The next formulation of the ontological argument that often arises in conversation is the version introduced by French philosopher René Descartes in the 17th century. In his Fifth Meditation, Descartes writes:

"But if the mere fact that I can produce from my thought the idea of something that entails everything which I clearly and distinctly perceive to belong to that thing really does belong to it, is not this a possible basis for another argument to prove the existence of God? Certainly, the idea of God, or a supremely perfect being, is one that I find within me just as surely as the idea of any shape or number. And my understanding that it belongs to his nature that he always exists is no less clear and distinct than is the case when I prove of any shape or number that some property belongs to its nature." (2)
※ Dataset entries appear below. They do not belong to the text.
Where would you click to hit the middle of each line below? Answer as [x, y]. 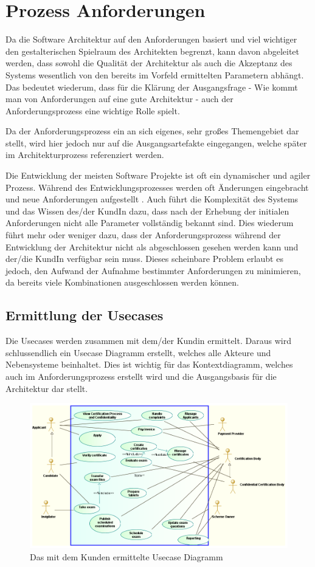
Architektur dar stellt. [47, 388]
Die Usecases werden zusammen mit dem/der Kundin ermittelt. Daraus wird [148, 341]
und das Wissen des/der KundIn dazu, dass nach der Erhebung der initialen [147, 211]
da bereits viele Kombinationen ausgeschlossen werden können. [122, 282]
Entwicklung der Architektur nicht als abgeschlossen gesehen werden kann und [152, 246]
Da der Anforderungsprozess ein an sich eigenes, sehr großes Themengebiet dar [152, 131]
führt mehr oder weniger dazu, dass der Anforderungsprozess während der [143, 235]
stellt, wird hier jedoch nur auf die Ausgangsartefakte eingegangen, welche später [156, 143]
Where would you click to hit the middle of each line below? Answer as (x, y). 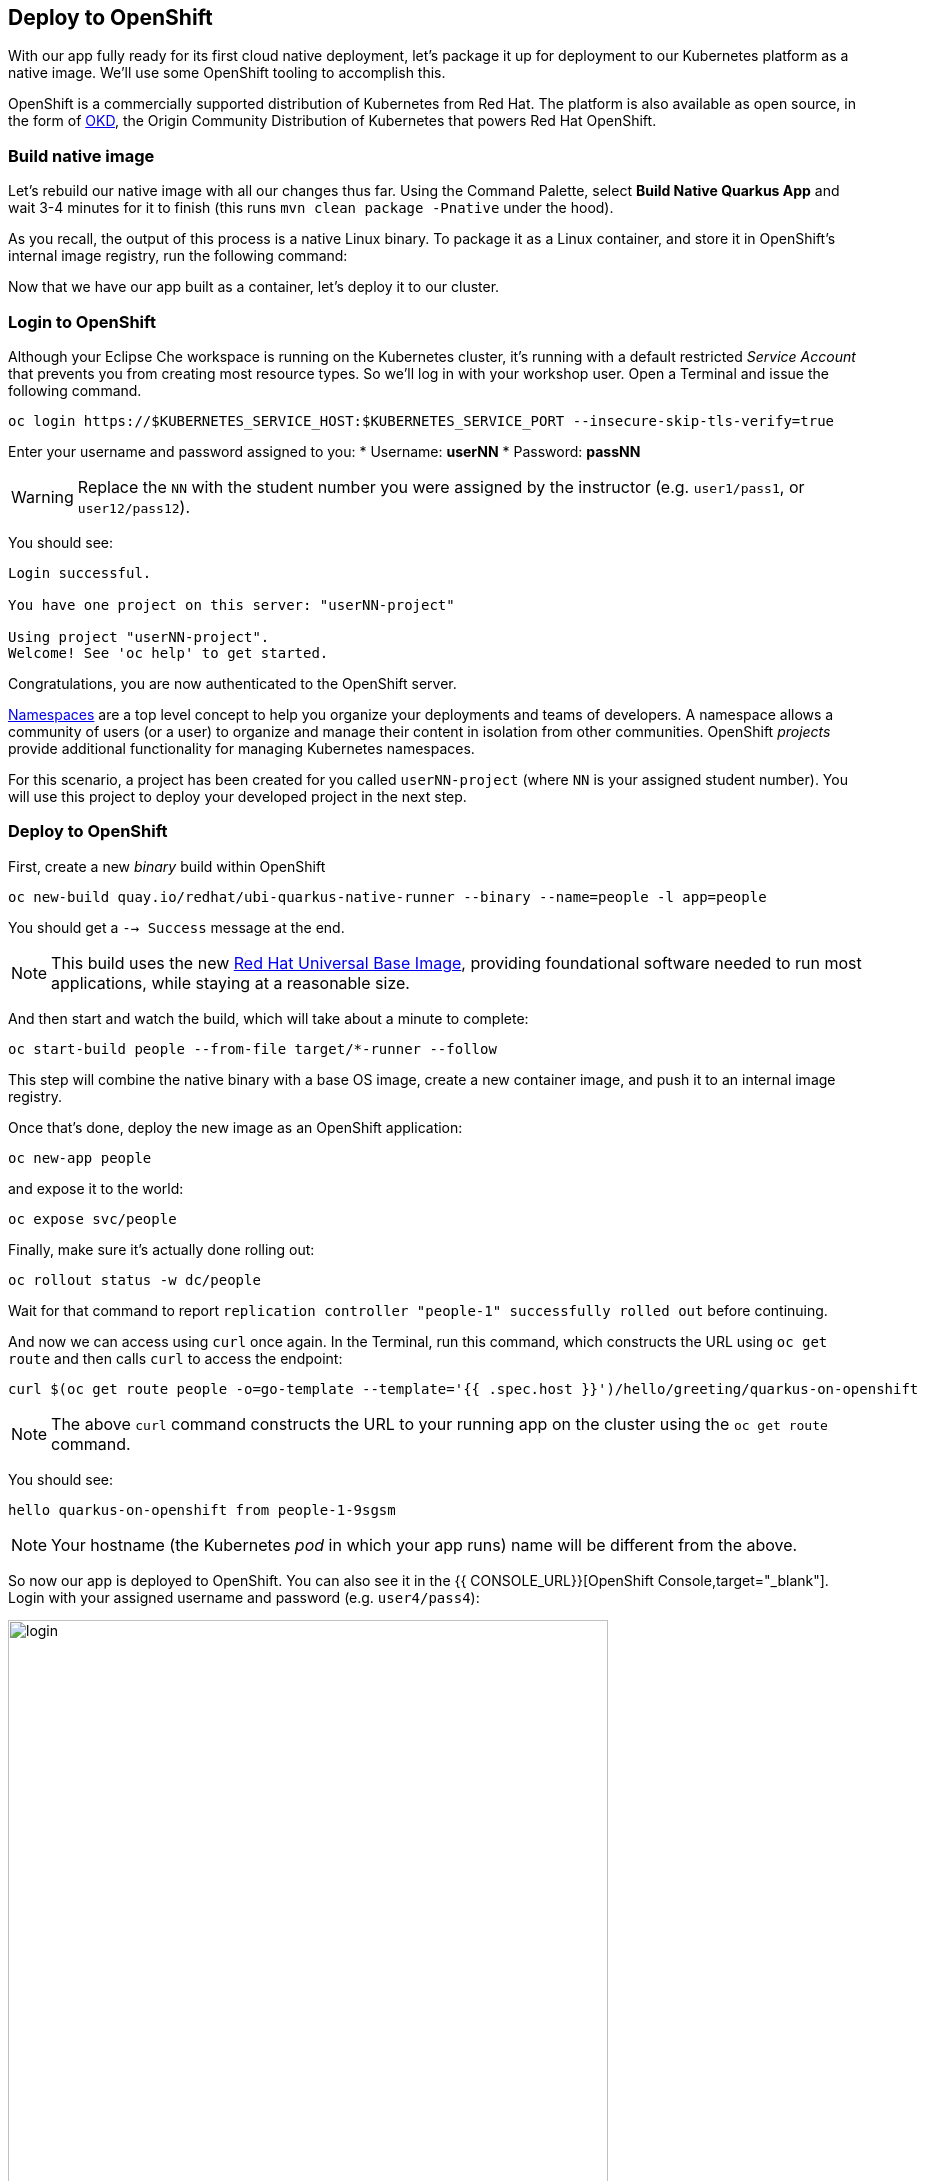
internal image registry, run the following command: (178, 256)
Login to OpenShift (82, 321)
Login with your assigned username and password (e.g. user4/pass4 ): (244, 1597)
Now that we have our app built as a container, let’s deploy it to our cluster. (254, 287)
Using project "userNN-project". (139, 636)
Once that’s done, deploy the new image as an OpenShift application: (235, 1127)
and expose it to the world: (96, 1188)
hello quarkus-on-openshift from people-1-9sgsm (202, 1509)

Descartes is making two important claims here: first, that whatever he can conceivably associate with the idea of something is true of that thing - and second, that since he thinks of necessary existence in association with the idea of God, then God must exist. Despite what Descartes may be convinced of, not everyone can so clearly and distinctly picture a supremely perfect being or a necessary being as they can a shape or a number. Different people can have very different concepts of God too, such as the ancient Greek pantheists believing their gods to be limited in both knowledge and power, among other things.

Of course, the most apparent objection to Descartes' ontological argument is that our inability to separate one idea from being associated with another idea does not mean that things are the same way in the real world. Even if we pretend that the concept of God does imply necessary existence, we cannot be sure that it is true outside of our own minds. It almost seems as though Descartes is attempting to argue that God's existence is self-evident, which is far from being true for many people (if it were, what is the use of all these "proofs"?).

A priori knowledge is knowledge learned by virtue of its meaning - it is independent of experience. In the 18th century, the philosopher David Hume criticized the suggestion that anything could be proven to exist through an a priori argument:

"1. The only way to prove something a priori is if its opposite implies a contradiction.
  2. If something implies a contradiction, then it is inconceivable.
  3. Everything can be conceived not to exist.
  4. Nothing can be proven to exist a priori, including God." (3)

One needs a reason for assuming that God necessarily exists and for assuming that whatever we imagine to exist must therefore exist. These are not self-evident truths, and it is entirely possible and conceivable that neither of them are true.

III. Kant and Existence

In the 18th century, the German philosopher Immanuel Kant provided his own refutation of the ontological argument in his Critique of Pure Reason (4). Kant basically stated that simply defining what God is does not automatically entail his existence. We can imagine that God has the property of omnipotence or perfection, but existence is not a property. Think of a person and a person that actually exists. There is no difference between the concepts, except for the fact that the person who actually exists can be experienced - we can find out about their location, physical properties, lifespan, etc. Descartes' assertion that a supremely perfect being must exist in order to be a supremely perfect being is erroneous and tautologous in his ontological argument.

The question of God's existence is related to whether our concept of God corresponds with anything in the real world. We say that something exists when we have experience of it in space and time, but it is quite impossible to make such an assertion of God, and it certainly requires some empirical evidence to be even slightly convincing to non-believers. For reasons like these, the several different formulations of the ontological argument fail, as do many of the other arguments for God's existence. They are structured on many assumptions and hypotheticals, rarely even touching on solid ground for the spatio-temporal presence or experience of God that they purport to be demonstrating.

Sources:

1. Anselm. (1078) Proslogion. Chapter II
2. Descartes, R. (1641) Fifth Meditation. AT 7:65; CSM 2:45.
3. Hume, D. (1779) Dialogues Concerning Natural Religion. Part IX.
4. Kant, I. (1787) Critique of Pure Reason.